Giovan Francesco Straparola’s Le piacevoli notti (vol. 1, 1550; vol. 2, 1553) was the first European storybook to draw from oral folk sources that included fairy (wonder) tale material, thus initiating a great literary tradition. Previous collections had consisted of novellas, playful or serious stories of real society that lacked the wonder element, presented as a round-robin recitation by a select company of sophisticates gathered for this purpose at an elegant soirée. These Renaissance writers were known as novellieri because they called their tales novelle, and their great predecessor was Boccaccio, whose Decamerone (c.1351) was a model for Straparola. But Straparola chose to call his stories not novelle but favole, signaling his great innovation in adding orally-derived and fairy tale elements from popular culture. Thus we consider him the grandparent of numerous tale collections that followed, which eventually discarded the outer frame narrative.

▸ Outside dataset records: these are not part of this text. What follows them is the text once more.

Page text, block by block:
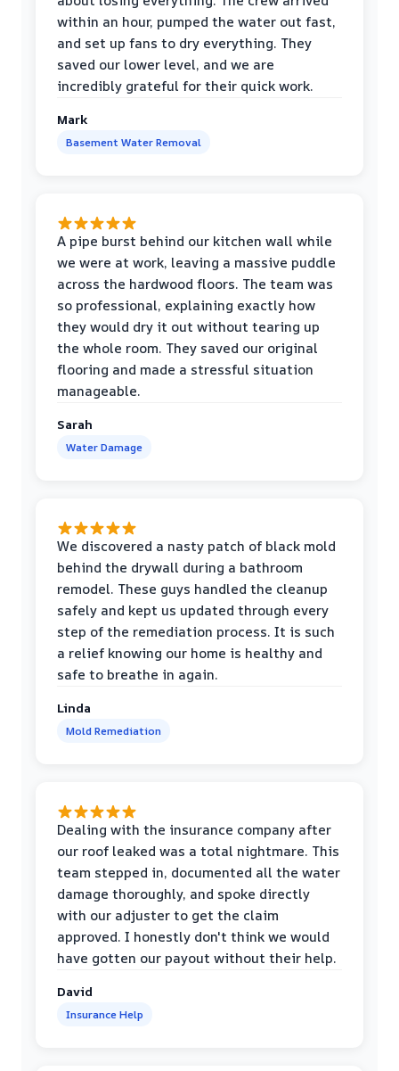
within an hour, pumped the water out fast,
and set up fans to dry everything. They
saved our lower level, and we are
incredibly grateful for their quick work.
Mark
Basement Water Removal
A pipe burst behind our kitchen wall while
we were at work, leaving a massive puddle
across the hardwood floors. The team was
so professional, explaining exactly how
they would dry it out without tearing up
the whole room. They saved our original
flooring and made a stressful situation
manageable.
Sarah
Water Damage
We discovered a nasty patch of black mold
behind the drywall during a bathroom
remodel. These guys handled the cleanup
safely and kept us updated through every
step of the remediation process. It is such
a relief knowing our home is healthy and
safe to breathe in again.
Linda
Mold Remediation
Dealing with the insurance company after
our roof leaked was a total nightmare. This
team stepped in, documented all the water
damage thoroughly, and spoke directly
with our adjuster to get the claim
approved. I honestly don't think we would
have gotten our payout without their help.
David
Insurance Help
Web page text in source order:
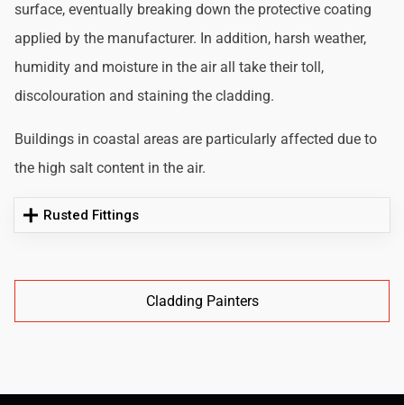
surface, eventually breaking down the protective coating
applied by the manufacturer. In addition, harsh weather,
humidity and moisture in the air all take their toll,
discolouration and staining the cladding.
Buildings in coastal areas are particularly affected due to
the high salt content in the air.
Rusted Fittings
Cladding Painters
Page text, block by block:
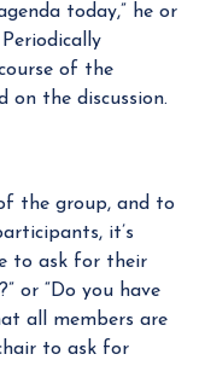
today,” he or
of the
on the discussion.
the group, and to
it’s
to ask for their
or “Do you have
all members are
to ask for
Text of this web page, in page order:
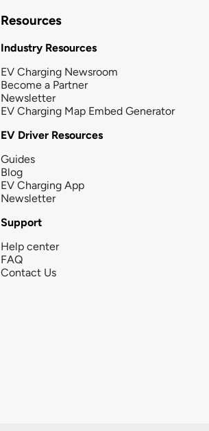
Resources
Industry Resources
EV Charging Newsroom
Become a Partner
Newsletter
EV Charging Map Embed Generator
EV Driver Resources
Guides
Blog
EV Charging App
Newsletter
Support
Help center
FAQ
Contact Us
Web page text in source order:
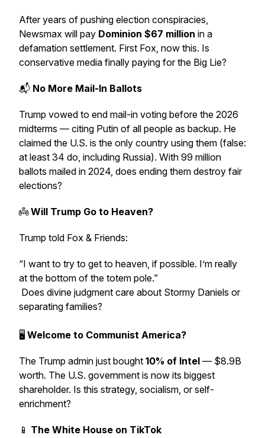
After years of pushing election conspiracies,
Newsmax will pay Dominion $67 million in a
defamation settlement. First Fox, now this. Is
conservative media finally paying for the Big Lie?
📬 No More Mail-In Ballots
Trump vowed to end mail-in voting before the 2026
midterms — citing Putin of all people as backup. He
claimed the U.S. is the only country using them (false:
at least 34 do, including Russia). With 99 million
ballots mailed in 2024, does ending them destroy fair
elections?
👼 Will Trump Go to Heaven?
Trump told Fox & Friends:
“I want to try to get to heaven, if possible. I’m really
at the bottom of the totem pole.”
Does divine judgment care about Stormy Daniels or
separating families?
🖥 Welcome to Communist America?
The Trump admin just bought 10% of Intel — $8.9B
worth. The U.S. government is now its biggest
shareholder. Is this strategy, socialism, or self-
enrichment?
📱 The White House on TikTok
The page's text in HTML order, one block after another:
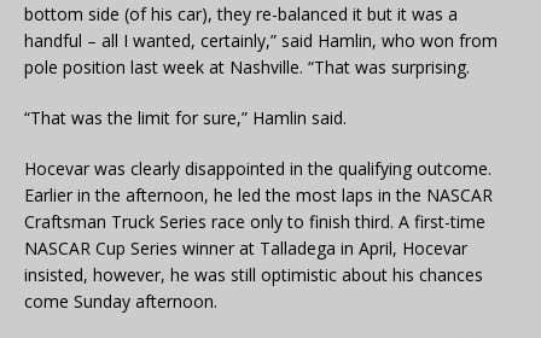
bottom side (of his car), they re-balanced it but it was a
handful – all I wanted, certainly,” said Hamlin, who won from
pole position last week at Nashville. “That was surprising.
“That was the limit for sure,” Hamlin said.
Hocevar was clearly disappointed in the qualifying outcome.
Earlier in the afternoon, he led the most laps in the NASCAR
Craftsman Truck Series race only to finish third. A first-time
NASCAR Cup Series winner at Talladega in April, Hocevar
insisted, however, he was still optimistic about his chances
come Sunday afternoon.
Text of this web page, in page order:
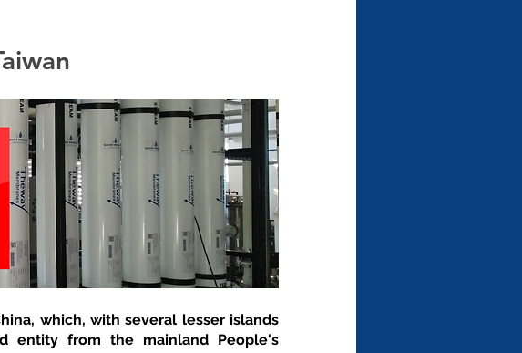
which, with several lesser islands
entity from the mainland People's

Having lost the fictional internal audience of connoisseurs, the tales were now directed solely at the external audience, the real-life readership. A century after Straparola came Giambattista Basile’s brilliant opus in Neapolitan dialect, Lo cunto de li cunti (also known as the Pentamerone) of 1664-66. The genre became popular in France and peaked in the late-seventeenth century in the Comtesse d’Aulnoy’s two volumes of Contes des fees published in 1697 and 1698, and in Perrault’s famous collection of 1697.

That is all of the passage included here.